### PROVIDED RECORDS
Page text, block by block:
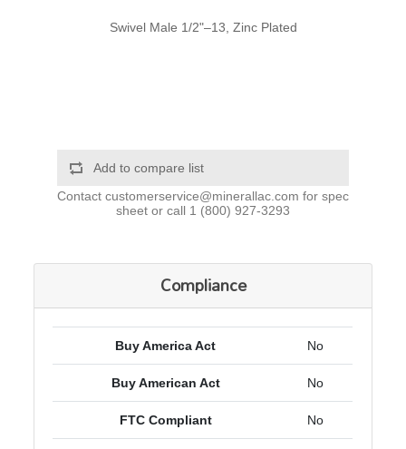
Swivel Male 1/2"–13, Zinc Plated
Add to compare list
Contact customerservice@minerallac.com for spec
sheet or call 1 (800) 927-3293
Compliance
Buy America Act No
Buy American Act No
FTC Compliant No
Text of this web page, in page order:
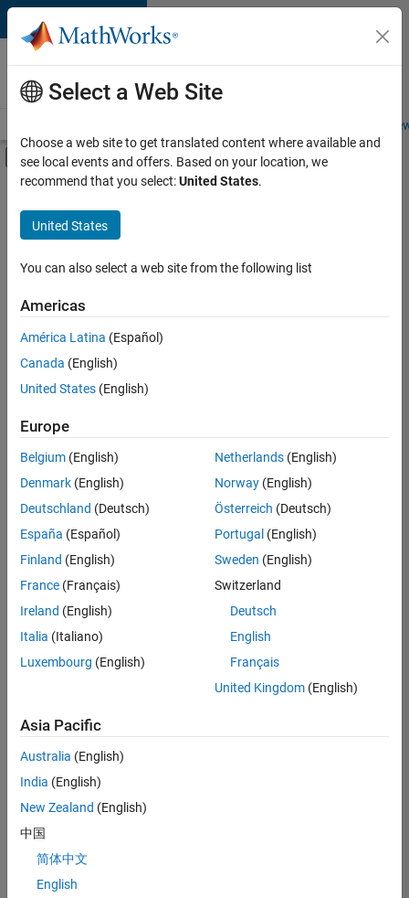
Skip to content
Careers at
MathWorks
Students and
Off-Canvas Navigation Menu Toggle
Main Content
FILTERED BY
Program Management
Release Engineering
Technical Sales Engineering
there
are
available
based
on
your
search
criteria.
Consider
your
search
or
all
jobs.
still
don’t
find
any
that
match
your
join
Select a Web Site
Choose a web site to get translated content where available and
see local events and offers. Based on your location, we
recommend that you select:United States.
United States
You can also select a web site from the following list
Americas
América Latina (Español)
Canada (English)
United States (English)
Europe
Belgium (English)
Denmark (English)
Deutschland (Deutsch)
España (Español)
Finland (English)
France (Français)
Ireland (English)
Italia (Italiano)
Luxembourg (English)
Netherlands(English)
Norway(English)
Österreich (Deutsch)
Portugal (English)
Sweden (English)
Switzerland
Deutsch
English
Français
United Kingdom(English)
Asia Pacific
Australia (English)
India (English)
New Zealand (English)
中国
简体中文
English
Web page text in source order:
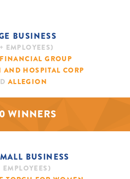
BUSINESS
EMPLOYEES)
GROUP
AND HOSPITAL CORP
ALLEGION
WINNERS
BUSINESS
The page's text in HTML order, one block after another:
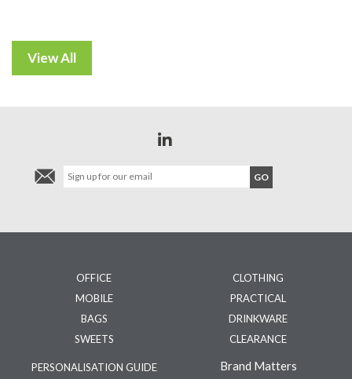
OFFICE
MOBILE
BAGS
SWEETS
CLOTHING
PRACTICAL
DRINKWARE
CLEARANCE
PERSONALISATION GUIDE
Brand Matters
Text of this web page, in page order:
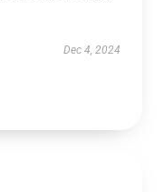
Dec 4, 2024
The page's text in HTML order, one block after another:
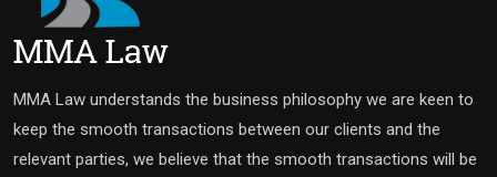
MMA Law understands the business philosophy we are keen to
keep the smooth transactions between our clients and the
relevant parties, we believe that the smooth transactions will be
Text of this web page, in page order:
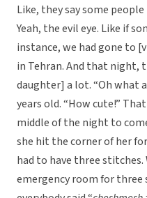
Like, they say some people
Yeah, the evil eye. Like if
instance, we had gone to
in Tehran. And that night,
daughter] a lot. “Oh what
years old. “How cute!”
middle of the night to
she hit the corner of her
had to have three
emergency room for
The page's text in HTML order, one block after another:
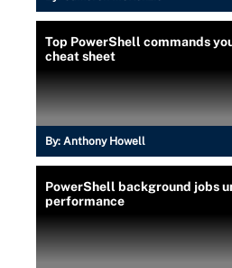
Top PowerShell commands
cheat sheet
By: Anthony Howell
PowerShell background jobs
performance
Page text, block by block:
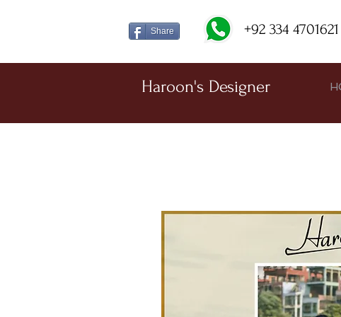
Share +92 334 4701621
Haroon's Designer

### YOUR GOAL
Before you return the listing exactly, strip out its pictures.

### SOLUTION TO THE PROBLEM
Page text, block by block:
Swivel Male 1/2"–13, Zinc Plated
Add to compare list
Contact customerservice@minerallac.com for spec
sheet or call 1 (800) 927-3293
Compliance
Buy America Act No
Buy American Act No
FTC Compliant No
Text of this web page, in page order:
Skip to content
Careers at
MathWorks
Students and
Off-Canvas Navigation Menu Toggle
Main Content
FILTERED BY
Program Management
Release Engineering
Technical Sales Engineering
there
are
available
based
on
your
search
criteria.
Consider
your
search
or
all
jobs.
still
don’t
find
any
that
match
your
join
Select a Web Site
Choose a web site to get translated content where available and
see local events and offers. Based on your location, we
recommend that you select:United States.
United States
You can also select a web site from the following list
Americas
América Latina (Español)
Canada (English)
United States (English)
Europe
Belgium (English)
Denmark (English)
Deutschland (Deutsch)
España (Español)
Finland (English)
France (Français)
Ireland (English)
Italia (Italiano)
Luxembourg (English)
Netherlands(English)
Norway(English)
Österreich (Deutsch)
Portugal (English)
Sweden (English)
Switzerland
Deutsch
English
Français
United Kingdom(English)
Asia Pacific
Australia (English)
India (English)
New Zealand (English)
中国
简体中文
English
Web page text in source order:
BUSINESS
EMPLOYEES)
GROUP
AND HOSPITAL CORP
ALLEGION
WINNERS
BUSINESS
The page's text in HTML order, one block after another:
OFFICE
MOBILE
BAGS
SWEETS
CLOTHING
PRACTICAL
DRINKWARE
CLEARANCE
PERSONALISATION GUIDE
Brand Matters
Text of this web page, in page order:
Dec 4, 2024
The page's text in HTML order, one block after another:
MMA Law understands the business philosophy we are keen to
keep the smooth transactions between our clients and the
relevant parties, we believe that the smooth transactions will be
Text of this web page, in page order:
Like, they say some people
Yeah, the evil eye. Like if
instance, we had gone to
in Tehran. And that night,
daughter] a lot. “Oh what
years old. “How cute!”
middle of the night to
she hit the corner of her
had to have three
emergency room for
The page's text in HTML order, one block after another:
Top PowerShell commands
cheat sheet
By: Anthony Howell
PowerShell background jobs
performance
Page text, block by block:
Share +92 334 4701621
Haroon's Designer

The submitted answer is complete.